🌈 New Zealand Has Banned LGBT Conversion Therapy
All the world news you need to know this week.
Happy Monday!
Here’s your weekly email to help you stay updated and make sense of important stories happening around the world including:
- 🌏 This Week’s Top Stories
- 👩 Women To Know
- 🙌 Good News For Your Weekend
- ❄️ A special roundup of the Winter Olympics
Protests have broken out across India’s southern state of Karnataka after prime minister Narendra Modi’s party banned students from wearing religious garments in schools earlier this month.
- The demonstrations first began with a group of 28 Muslim girls who protested outside their school in the city of Udupi after they were denied entry into the classroom and marked absent for wearing a hijab.
- Muslims, who make up about 13% of India’s 1.35 billion population, say the ban is another move to further marginalize them in the majority Hindu country since Modi took power in 2014 on a platform of “good governance and a strong Hindu identity,” according to Reuters.
- The BJP has blamed Muslims for “seeking a different identity by insisting on wearing a hijab,” Reuters reported, and supporters staged counter-protests in support of the ban.
- The girls petitioned the court to overturn the ban for violating their right to practice their religion and access education, and a hearing is underway at the High Court of Karnataka.

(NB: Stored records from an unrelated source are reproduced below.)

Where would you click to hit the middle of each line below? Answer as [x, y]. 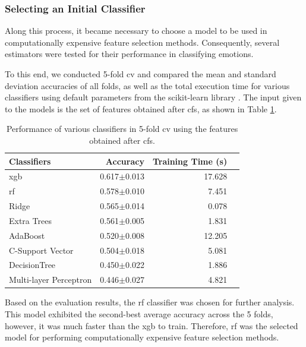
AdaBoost [27, 235]
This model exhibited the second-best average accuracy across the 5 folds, [139, 314]
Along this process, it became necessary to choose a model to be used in [136, 31]
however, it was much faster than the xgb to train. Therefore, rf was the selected [152, 325]
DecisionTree [32, 265]
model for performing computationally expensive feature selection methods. [142, 337]
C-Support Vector [41, 250]
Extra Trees [30, 220]
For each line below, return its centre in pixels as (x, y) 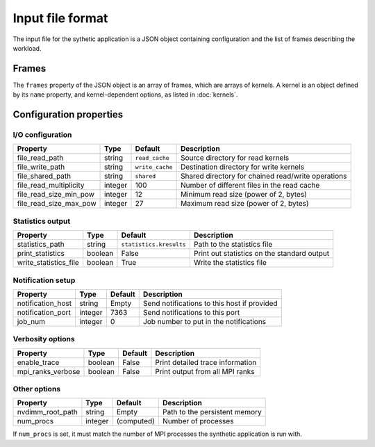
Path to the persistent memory (212, 412)
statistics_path (41, 245)
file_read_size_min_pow (56, 195)
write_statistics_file (48, 263)
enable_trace (38, 362)
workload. (27, 48)
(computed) (136, 421)
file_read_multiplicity (51, 186)
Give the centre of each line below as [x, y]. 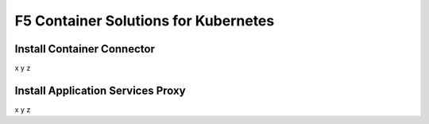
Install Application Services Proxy [100, 90]
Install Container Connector [85, 49]
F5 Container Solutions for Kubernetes [145, 21]
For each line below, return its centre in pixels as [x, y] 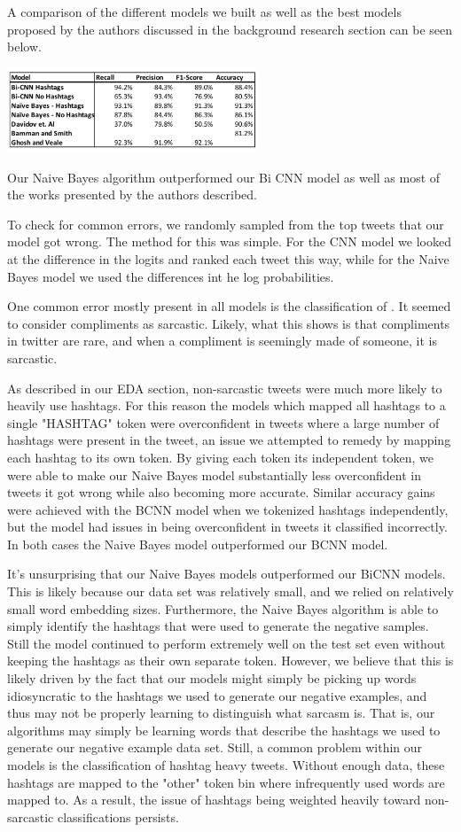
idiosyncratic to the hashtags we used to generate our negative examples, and [217, 695]
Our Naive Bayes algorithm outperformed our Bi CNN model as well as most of [224, 177]
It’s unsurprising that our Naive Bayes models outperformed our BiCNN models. [227, 574]
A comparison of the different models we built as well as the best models [204, 12]
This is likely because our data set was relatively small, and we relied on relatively [230, 591]
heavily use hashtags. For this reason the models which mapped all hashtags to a [227, 405]
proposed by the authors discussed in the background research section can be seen [230, 29]
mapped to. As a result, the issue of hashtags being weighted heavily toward [214, 800]
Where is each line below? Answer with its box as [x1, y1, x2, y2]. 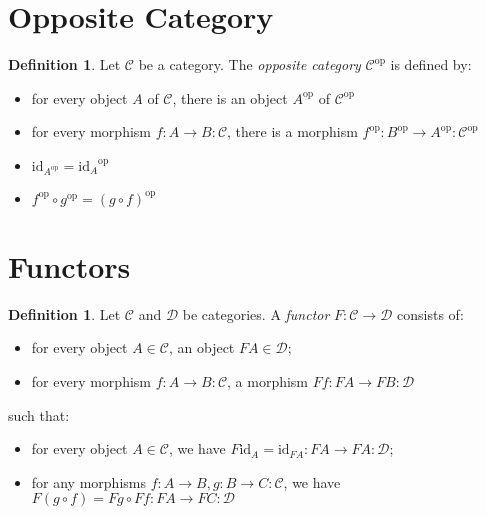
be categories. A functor [182, 303, 330, 324]
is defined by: [390, 54, 472, 75]
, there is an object [172, 87, 288, 108]
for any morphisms [31, 471, 146, 492]
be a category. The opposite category [138, 54, 361, 75]
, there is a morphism [227, 121, 358, 142]
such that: [8, 404, 70, 425]
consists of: [397, 303, 464, 324]
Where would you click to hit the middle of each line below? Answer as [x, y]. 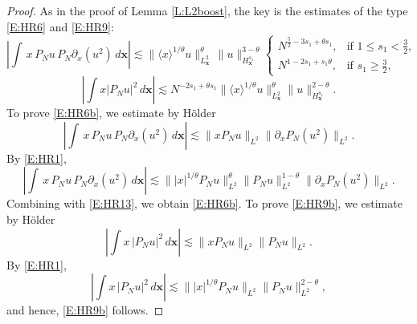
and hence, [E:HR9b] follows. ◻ [85, 310]
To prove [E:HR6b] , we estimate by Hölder [111, 113]
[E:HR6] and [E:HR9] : [60, 26]
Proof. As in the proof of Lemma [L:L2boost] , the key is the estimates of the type [207, 10]
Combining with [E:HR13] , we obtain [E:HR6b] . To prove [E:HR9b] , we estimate [204, 203]
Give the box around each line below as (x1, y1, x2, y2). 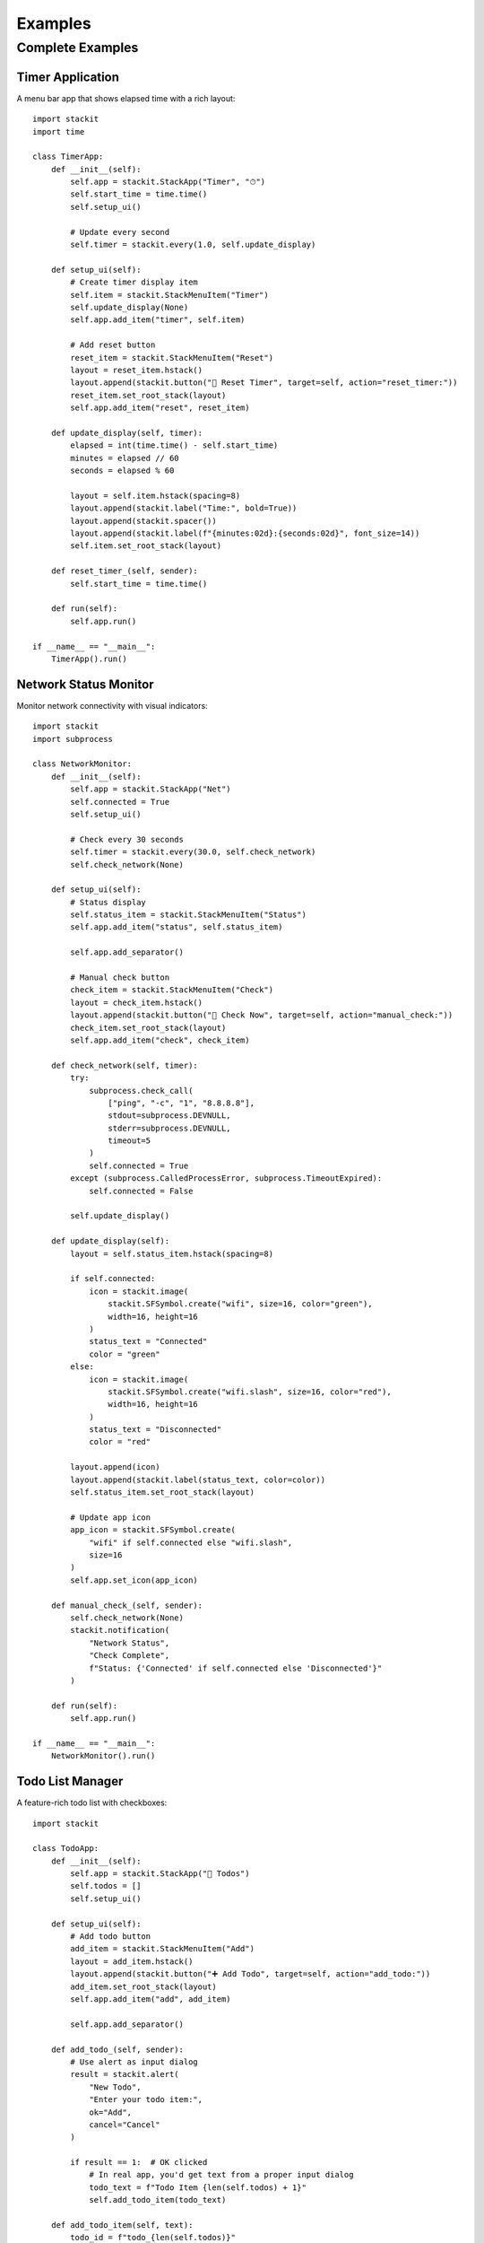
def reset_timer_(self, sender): (50, 566, 199, 576)
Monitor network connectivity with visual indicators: (16, 700, 208, 711)
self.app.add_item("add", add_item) (70, 1994, 232, 2004)
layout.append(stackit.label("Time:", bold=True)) (70, 503, 298, 513)
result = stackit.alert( (70, 2069, 179, 2080)
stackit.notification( (70, 1625, 170, 1636)
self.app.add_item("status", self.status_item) (70, 922, 283, 932)
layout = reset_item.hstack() (70, 364, 203, 375)
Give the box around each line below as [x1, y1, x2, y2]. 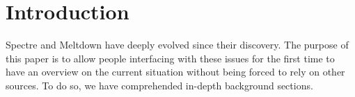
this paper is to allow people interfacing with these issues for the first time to [6, 51, 335, 65]
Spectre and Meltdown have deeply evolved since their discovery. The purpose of [6, 37, 349, 52]
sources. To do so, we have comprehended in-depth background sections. [6, 78, 313, 92]
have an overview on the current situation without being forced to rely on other [6, 64, 345, 79]
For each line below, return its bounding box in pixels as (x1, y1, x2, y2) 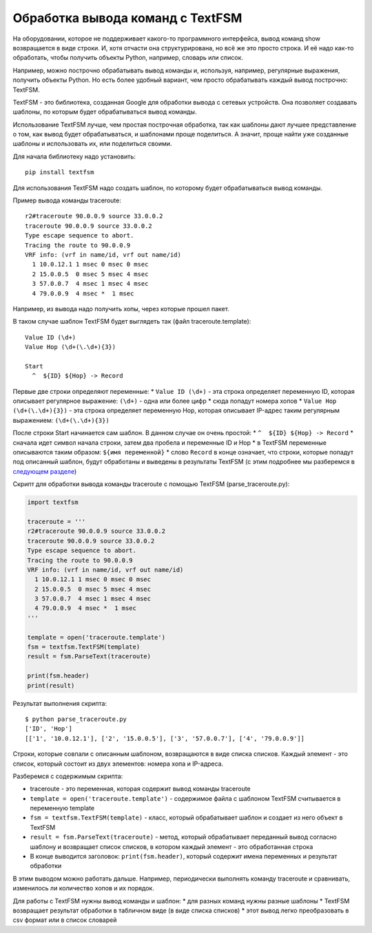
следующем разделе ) (12, 467, 77, 475)
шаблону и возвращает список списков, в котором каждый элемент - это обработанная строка (30, 842, 313, 850)
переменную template (30, 804, 95, 813)
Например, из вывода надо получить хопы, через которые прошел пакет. (12, 304, 230, 313)
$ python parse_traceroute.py (25, 715, 127, 723)
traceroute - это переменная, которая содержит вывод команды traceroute (30, 785, 251, 793)
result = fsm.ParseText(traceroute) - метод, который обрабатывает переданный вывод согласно (30, 833, 337, 841)
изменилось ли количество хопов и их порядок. (12, 884, 154, 892)
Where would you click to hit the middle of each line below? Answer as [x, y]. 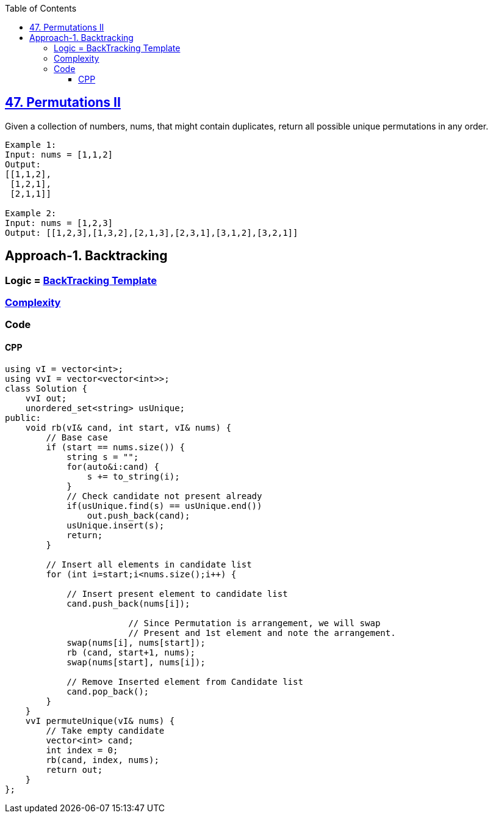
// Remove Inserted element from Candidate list [185, 681]
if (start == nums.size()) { [116, 447]
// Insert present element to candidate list [177, 593]
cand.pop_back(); [108, 691]
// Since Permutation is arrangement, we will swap [254, 623]
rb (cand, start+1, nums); [131, 652]
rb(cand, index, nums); [103, 760]
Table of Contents [41, 8]
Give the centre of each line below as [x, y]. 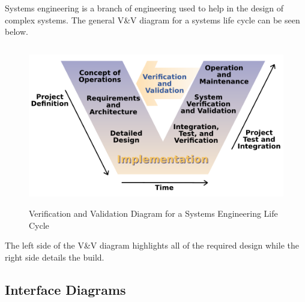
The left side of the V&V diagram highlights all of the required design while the [152, 245]
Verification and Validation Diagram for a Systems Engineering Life [153, 213]
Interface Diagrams [65, 289]
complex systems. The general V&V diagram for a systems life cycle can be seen [152, 20]
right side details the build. [55, 257]
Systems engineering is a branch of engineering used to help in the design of [144, 8]
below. [17, 32]
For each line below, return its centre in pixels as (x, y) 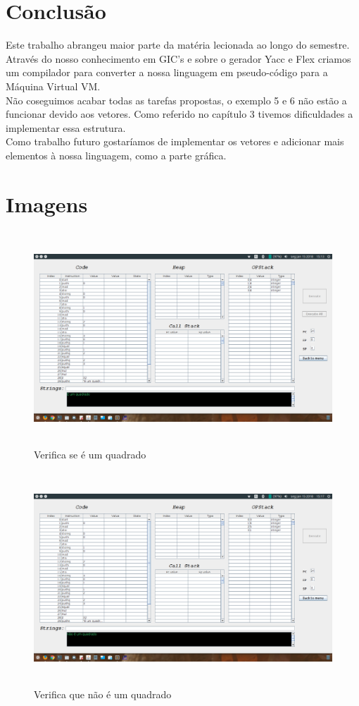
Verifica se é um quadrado (90, 454)
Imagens (47, 203)
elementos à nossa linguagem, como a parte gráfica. (116, 155)
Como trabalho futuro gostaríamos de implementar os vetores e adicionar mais (175, 141)
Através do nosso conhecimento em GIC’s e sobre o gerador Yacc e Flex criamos (178, 58)
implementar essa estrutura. (66, 127)
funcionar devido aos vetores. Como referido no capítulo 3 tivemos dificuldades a (179, 114)
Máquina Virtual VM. (53, 86)
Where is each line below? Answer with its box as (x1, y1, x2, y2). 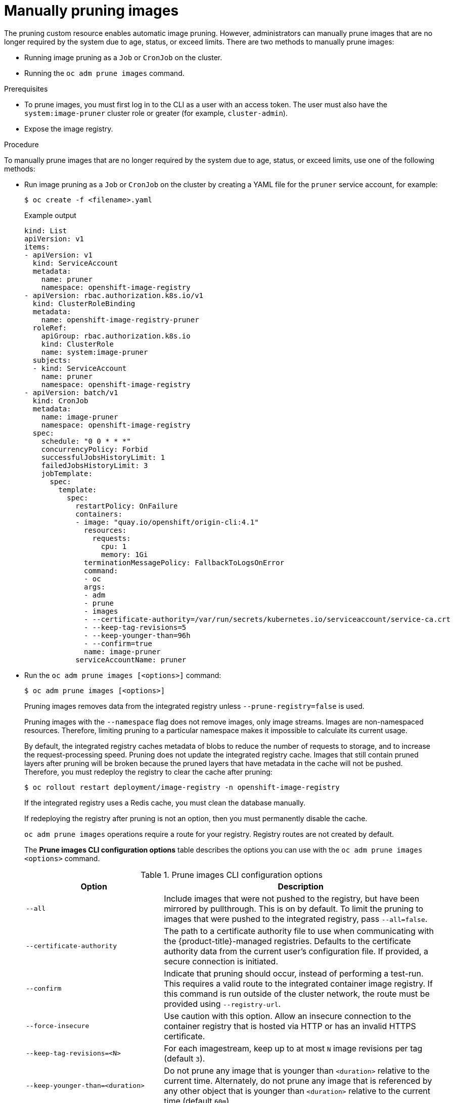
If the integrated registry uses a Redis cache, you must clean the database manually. (24, 798, 306, 807)
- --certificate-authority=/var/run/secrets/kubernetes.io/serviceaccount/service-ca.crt (84, 615, 450, 623)
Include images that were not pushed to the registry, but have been (164, 893, 420, 904)
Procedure (4, 140, 39, 149)
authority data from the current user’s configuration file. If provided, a (164, 946, 429, 956)
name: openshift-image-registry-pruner (41, 315, 199, 324)
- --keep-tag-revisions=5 (84, 623, 187, 631)
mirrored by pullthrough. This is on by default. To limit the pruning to (164, 903, 424, 914)
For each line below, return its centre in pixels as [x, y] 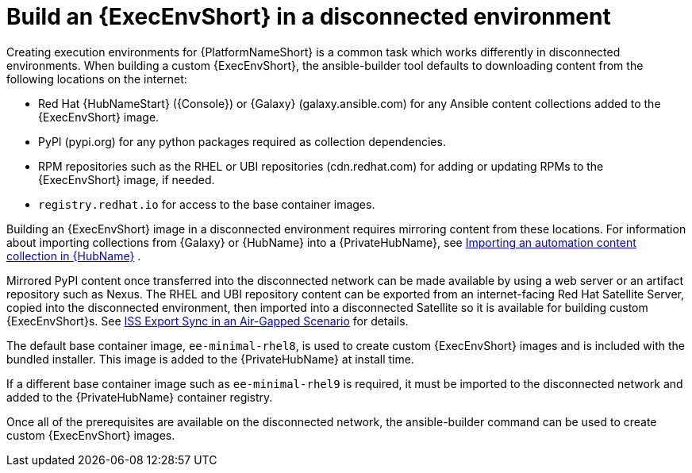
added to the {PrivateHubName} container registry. [140, 397]
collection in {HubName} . [74, 256]
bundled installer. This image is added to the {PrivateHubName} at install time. [210, 359]
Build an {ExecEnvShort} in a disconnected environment [309, 17]
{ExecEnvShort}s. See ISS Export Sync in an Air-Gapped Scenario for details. [208, 321]
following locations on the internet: [97, 79]
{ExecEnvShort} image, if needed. [127, 179]
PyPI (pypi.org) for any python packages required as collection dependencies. [242, 141]
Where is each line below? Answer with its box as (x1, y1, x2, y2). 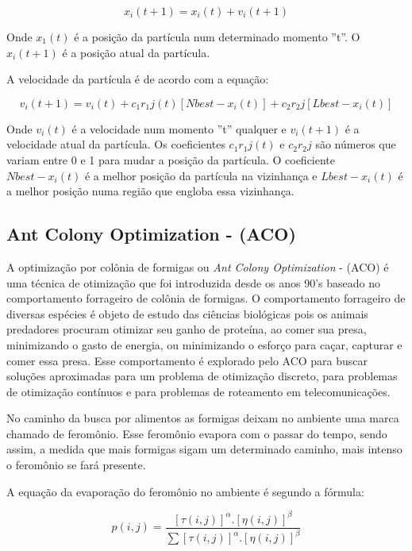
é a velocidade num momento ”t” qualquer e (71, 120, 287, 137)
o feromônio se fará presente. (6, 457, 146, 473)
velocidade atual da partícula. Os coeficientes (6, 136, 225, 152)
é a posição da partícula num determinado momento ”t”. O (74, 29, 360, 44)
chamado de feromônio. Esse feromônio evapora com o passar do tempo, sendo (6, 425, 387, 441)
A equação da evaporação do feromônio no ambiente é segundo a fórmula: (6, 483, 364, 499)
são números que (315, 136, 396, 152)
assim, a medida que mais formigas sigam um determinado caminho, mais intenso (6, 441, 402, 457)
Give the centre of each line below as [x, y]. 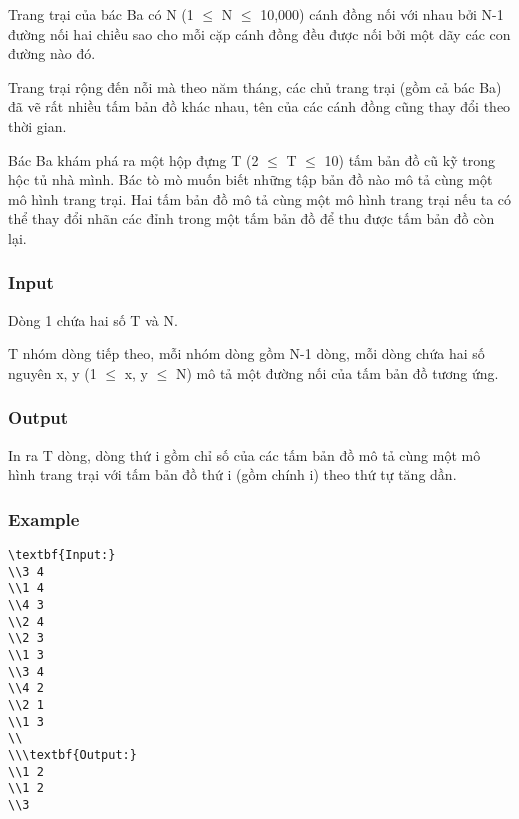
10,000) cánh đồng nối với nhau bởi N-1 [382, 14]
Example [44, 518]
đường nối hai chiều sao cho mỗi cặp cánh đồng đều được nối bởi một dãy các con [259, 33]
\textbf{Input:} [62, 555]
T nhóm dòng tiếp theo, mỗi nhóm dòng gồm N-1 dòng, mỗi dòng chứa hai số [246, 353]
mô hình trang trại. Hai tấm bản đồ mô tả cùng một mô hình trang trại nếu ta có [260, 198]
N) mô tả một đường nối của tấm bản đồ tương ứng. [337, 372]
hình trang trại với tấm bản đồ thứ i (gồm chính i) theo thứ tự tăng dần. [232, 474]

Also happening around the world
- 🇦🇺 Australian prime minister Scott Morrison has formally apologized to the women who were sexually assaulted while working in the country’s parliament.
Elsy, a 38-year-old Salvadoran woman, has been released after serving 10 years in prison for suffering a miscarriage.
- Then a 28-year-old single mother, Elsy sought medical help for an obstetric emergency after suffering an apparent miscarriage while working as a domestic helper in 2011.
- She was accused of aborting her pregnancy and immediately arrested.
- Abortion is illegal in El Salvador under all circumstances, including medical emergencies that could threaten the woman’s life.
- Elsy is the fifth of of 17 women who activists and celebrities have been campaigning for. Last month, three women — Karen, Kathy and Evelyn — were freed after they were sentenced to 30 years in prison for the same charge.
Other women you should know about
- 🇮🇷 Mona Heydari, a 17-year-old girl in Iran, has been allegedly beheaded by her husband in an “honor killing” and people are demanding justice.
Russian teen figure skater Kamila Valieva finished fourth in individual women’s short program after she was allowed to compete at the Beijing Winter Olympics despite testing positive for a banned substance weeks ago.
- The 15-year-old had become embroiled in a doping scandal after news broke on Feb. 8 that she had tested positive for trimetazidine, also known as TMZ, a banned substance that has stimulant properties said to improve endurance.
- On Sunday Feb. 13, the Court of Arbitration for Sport held an expedited virtual ruling on the case and announced a day later that as Valieva is a still a minor, she is recognized as a “protected person” and barring her from competition would be unfair and cause “irreparable harm”.
- The verdict came a day before the individual women’s short program competition, which Valieva is seen as a favorite to win, begins.
Also happening at the Olympics
- 🇨🇳 Free skier and breakout star of the Beijing 2022 Games Eileen Gu wrapped up her inaugural Olympics with two golds and one silver medal, as well as the adoration and love of the host nation.
- 🇺🇸 Chinese American athlete Nathan Chen cemented his status as the world’s best male figure skater after he took home gold for Team USA in men’s figure-skating.
- 🇺🇦 We spoke to Ukrainian athlete Vladyslav Heraskevych, who held up a sign calling for peace at the end of his run for the men’s skeleton competition on Feb. 11 at the Beijing Winter Olympics.
- 🇸🇪 Swedish figure skater Josefina Taljegård defied tradition as the only woman athlete wearing pants for the women’s short program.
- 🇧🇾 Belarusian skier Darya Dolidovich fled the country with her family after being barred from competing in the Beijing Winter Olympics allegedly for joining the country’s opposition movement.
New Zealand has passed a law banning conversion therapy, a widely discredited practice that seeks to change or suppress a person’s sexual orientation, gender identity or gender expression.
- The new law, passed nearly unanimously on Feb. 15, makes it illegal for people to practice conversion therapy on anyone aged under 18 or on someone who lacks proper decision-making capacity, with sentences of up to three years. Conversion therapy that causes “serious harm” to anyone, regardless of age, is also considered an offense and punishable with up to five years in prison.
- The government received a record-breaking 107,000 public submissions on the bill, the highest number ever received on any piece of legislation.
More Good News To Start Your Week
- 🇳🇿 Also in New Zealand, a family had their GoPro stolen by a parrot, who captured an amazing video of itself in the mischievous act.
- 🇸🇬 A gay couple photobombed a live TV broadcast with a kiss and defied Singapore’s censorship laws and ban on same-sex relationships.